:: Problem description ::
Print the listing below again, exactly. Skip the pictures.

-*-*-

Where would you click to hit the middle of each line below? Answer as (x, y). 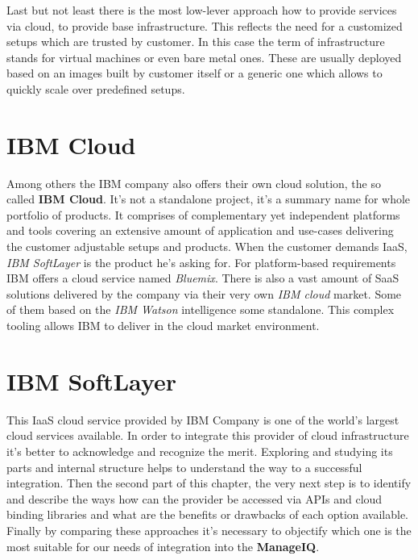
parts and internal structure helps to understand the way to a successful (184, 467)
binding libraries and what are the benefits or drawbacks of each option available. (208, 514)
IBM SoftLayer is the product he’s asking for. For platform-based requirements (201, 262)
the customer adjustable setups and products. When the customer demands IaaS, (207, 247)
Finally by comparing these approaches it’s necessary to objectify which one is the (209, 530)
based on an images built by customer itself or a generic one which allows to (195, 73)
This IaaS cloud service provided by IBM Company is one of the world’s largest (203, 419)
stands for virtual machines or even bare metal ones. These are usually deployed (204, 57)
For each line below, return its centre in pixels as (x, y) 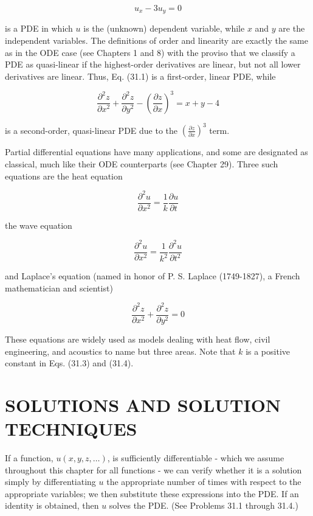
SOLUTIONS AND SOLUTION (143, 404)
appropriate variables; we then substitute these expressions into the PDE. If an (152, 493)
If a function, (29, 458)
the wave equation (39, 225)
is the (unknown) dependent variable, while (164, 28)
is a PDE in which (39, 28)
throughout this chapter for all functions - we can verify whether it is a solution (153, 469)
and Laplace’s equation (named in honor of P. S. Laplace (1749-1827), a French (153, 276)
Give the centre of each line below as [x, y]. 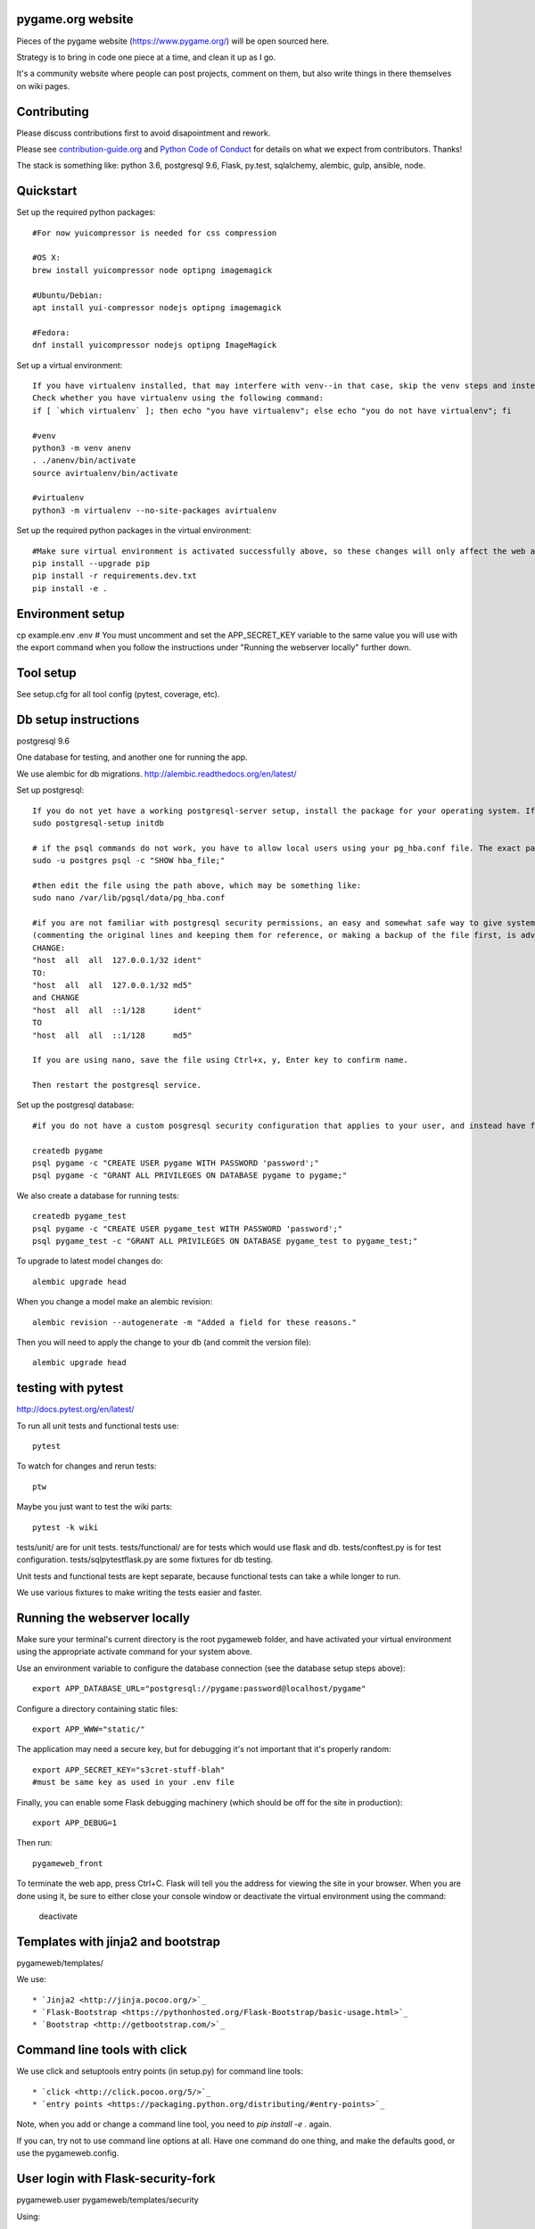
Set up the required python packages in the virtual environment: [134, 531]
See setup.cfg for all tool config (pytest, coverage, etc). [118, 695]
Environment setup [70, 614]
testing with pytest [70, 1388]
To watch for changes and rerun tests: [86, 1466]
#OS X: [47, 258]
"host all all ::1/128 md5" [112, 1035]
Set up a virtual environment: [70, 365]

-*-*-

:: Completed task ::
Where would you click to hit the middle of each line below? Answer as (x, y). 
parts and internal structure helps to understand the way to a successful (184, 467)
binding libraries and what are the benefits or drawbacks of each option available. (208, 514)
IBM SoftLayer is the product he’s asking for. For platform-based requirements (201, 262)
the customer adjustable setups and products. When the customer demands IaaS, (207, 247)
Finally by comparing these approaches it’s necessary to objectify which one is the (209, 530)
based on an images built by customer itself or a generic one which allows to (195, 73)
This IaaS cloud service provided by IBM Company is one of the world’s largest (203, 419)
stands for virtual machines or even bare metal ones. These are usually deployed (204, 57)
For each line below, return its centre in pixels as (x, y) 
SOLUTIONS AND SOLUTION (143, 404)
appropriate variables; we then substitute these expressions into the PDE. If an (152, 493)
If a function, (29, 458)
the wave equation (39, 225)
is the (unknown) dependent variable, while (164, 28)
is a PDE in which (39, 28)
throughout this chapter for all functions - we can verify whether it is a solution (153, 469)
and Laplace’s equation (named in honor of P. S. Laplace (1749-1827), a French (153, 276)
Give the centre of each line below as [x, y]. 
Set up the required python packages in the virtual environment: [134, 531]
See setup.cfg for all tool config (pytest, coverage, etc). [118, 695]
Environment setup [70, 614]
testing with pytest [70, 1388]
To watch for changes and rerun tests: [86, 1466]
#OS X: [47, 258]
"host all all ::1/128 md5" [112, 1035]
Set up a virtual environment: [70, 365]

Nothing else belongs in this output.